COMPARISON OF DIGITAL TERRAIN MODELS FROM TWO PHOTOCLINOMETRY METHODS

Abstract. We evaluate the horizontal resolution and vertical precision for digital topographic models (DTMs) of the Moon derived from image radiance information, a process known as photoclinometry (PC) or shape-from-shading (SfS). We use the implementations in two available planetary image processing software systems, single image PC in the U.S. Geological Survey Integrated Software for Imagers and Spectrometers (ISIS) system, and multi-image SfS in the Ames Stereo Pipeline (ASP), and test results obtained with and without use of a starting solution from stereo, with single and multiple images, and for varying illumination conditions. To obtain the higher quality reference DTMs against which the products can be evaluated, we derived DTMs by stereoanalysis of Lunar Reconnaissance Orbiter Narrow-Angle Camera (LROC NAC) images at their native pixel spacing of ∼0.5 m, then produced a 16-m/post stereo DTM from images downsampled to 4 m/pixel and refined it with images at 16 m/pixel.
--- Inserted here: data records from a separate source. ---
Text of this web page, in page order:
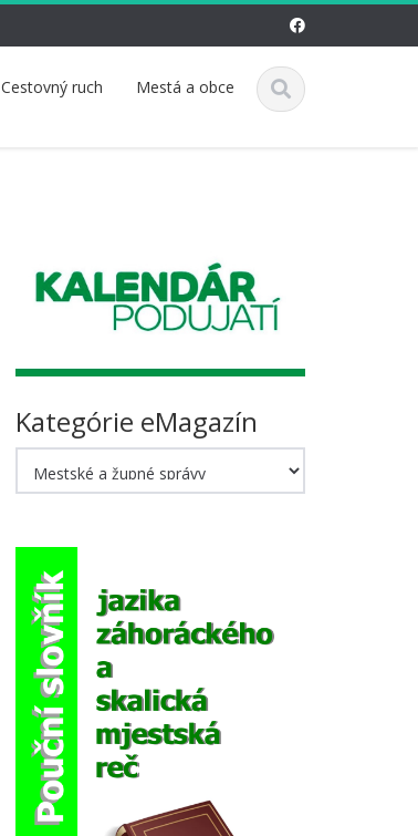
Cestovný ruch Mestá a obce
Kategórie eMagazín
eMagazín
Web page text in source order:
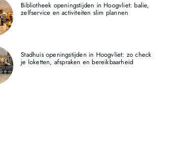
Bibliotheek openingstijden in Hoogvliet: balie,
zelfservice en activiteiten slim plannen
Stadhuis openingstijden in Hoogvliet: zo check
je loketten, afspraken en bereikbaarheid
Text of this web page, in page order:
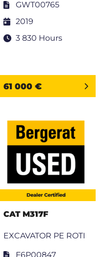
GWT00765
2019
3 830 Hours
61 000 €
Dealer Certified
CAT M317F
EXCAVATOR PE ROTI
F6P00847
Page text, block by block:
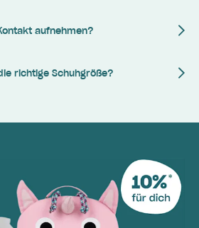
aufnehmen?
richtige Schuhgröße?
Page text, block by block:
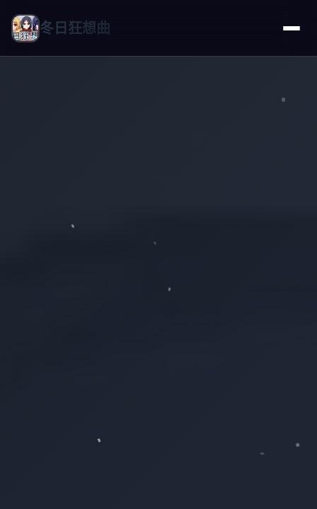
冬日狂想曲
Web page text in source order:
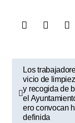
Los
vicio de
y recogida de
el
ero convocan
definida
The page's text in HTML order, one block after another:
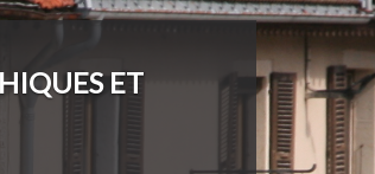
ET
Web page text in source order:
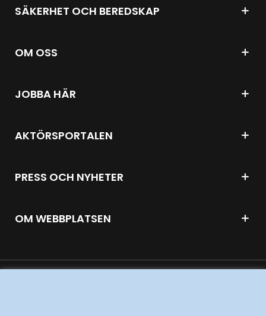
SÄKERHET OCH BEREDSKAP
OM OSS
JOBBA HÄR
AKTÖRSPORTALEN
PRESS OCH NYHETER
OM WEBBPLATSEN
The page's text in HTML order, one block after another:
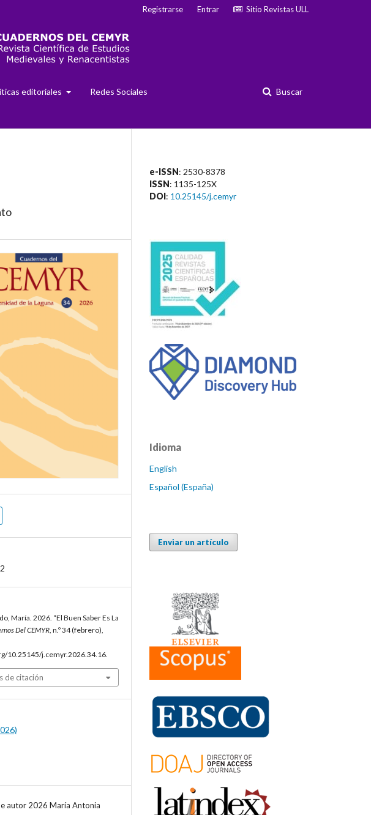
editoriales Redes Sociales Buscar
Registrarse Entrar Sitio Revistas ULL
María. 2026. “El Buen Saber Es La
Del CEMYR, n.º 34 (febrero),
10.25145/j.cemyr.2026.34.16.
de citación
autor 2026 María Antonia
e-ISSN: 2530-8378
ISSN: 1135-125X
DOI: 10.25145/j.cemyr
Idioma
English
Español (España)
Enviar un artículo
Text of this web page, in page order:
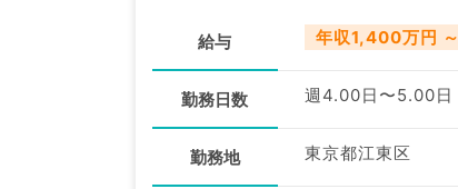
給与 年収1,400万円 ～
勤務日数 週4.00日〜5.00日
勤務地 東京都江東区
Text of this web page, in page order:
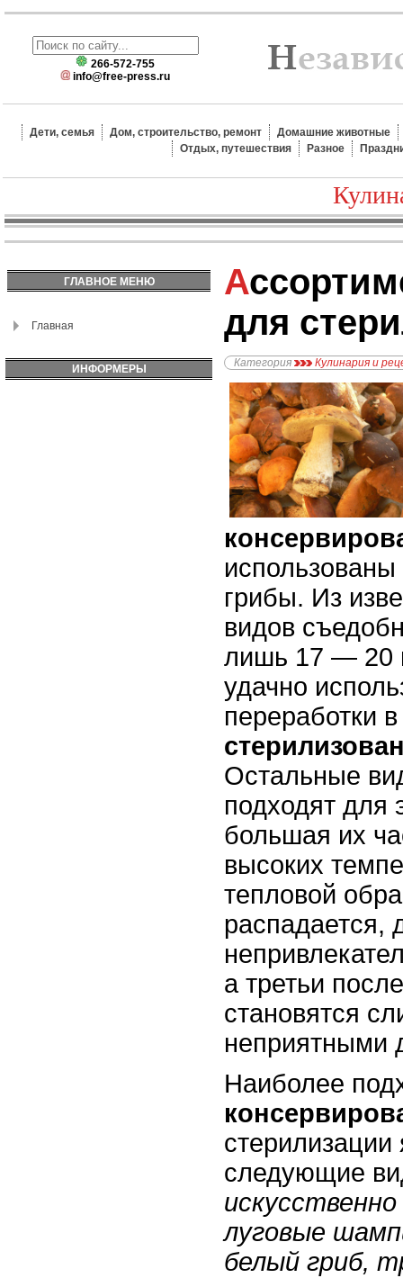
266-572-755
info@free-press.ru
Дети, семья Дом, строительство, ремонт
Домашние животные
Отдых, путешествия
Разное
ГЛАВНОЕ МЕНЮ
Главная
ИНФОРМЕРЫ
Ассортимент грибов
для
Категория Кулинария и
грибы. Из
видов
лишь 17 — 20
удачно
переработки
Остальные
подходят для
большая их
высоких
тепловой
распадается,
а третьи
становятся
неприятными
Наиболее
стерилизации
следующие
луговые
белый гриб,
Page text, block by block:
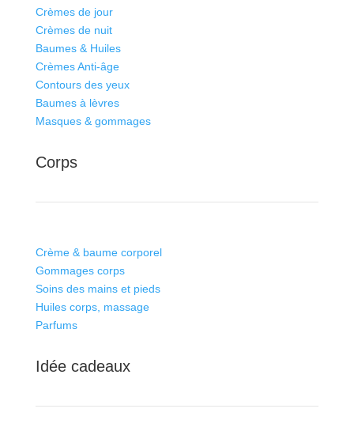
Crèmes de jour
Crèmes de nuit
Baumes & Huiles
Crèmes Anti-âge
Contours des yeux
Baumes à lèvres
Masques & gommages
Corps
Crème & baume corporel
Gommages corps
Soins des mains et pieds
Huiles corps, massage
Parfums
Idée cadeaux
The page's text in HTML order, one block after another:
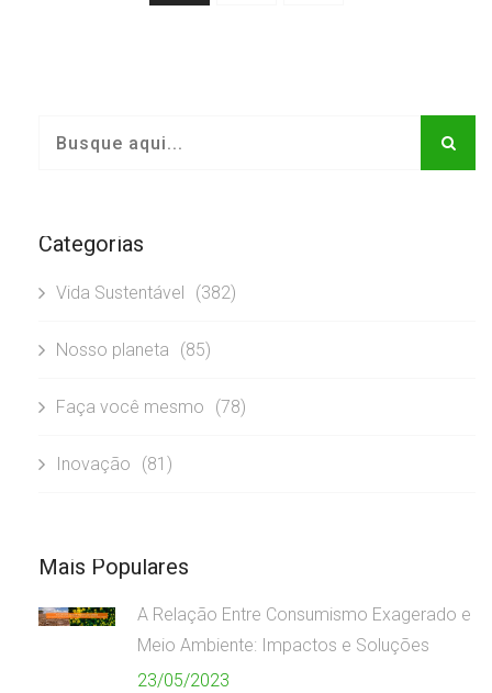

When used with a single image, both algorithms improved resolution (by a factor of 1.4 for PC and 2.4 for SfS compared to stereo). An albedo map produced in ISIS by ratioing the image to a simulation based on the stereo DTM was well correlated with one output by SfS. The albedo correction was crucial for PC with ∼60° incidence but not at ∼80°. DTMs produced by PC and SfS without a starting stereo DTM had larger errors but good detail, and could be useful for many applications. In SfS, it was necessary to increase smoothing to get a usable DTM when the weighting on an a priori DTM was reduced. Multi-image SfS including modeling of spatially varying albedo reduced vertical errors by factors of 1.5 or more compared to single-image SfS.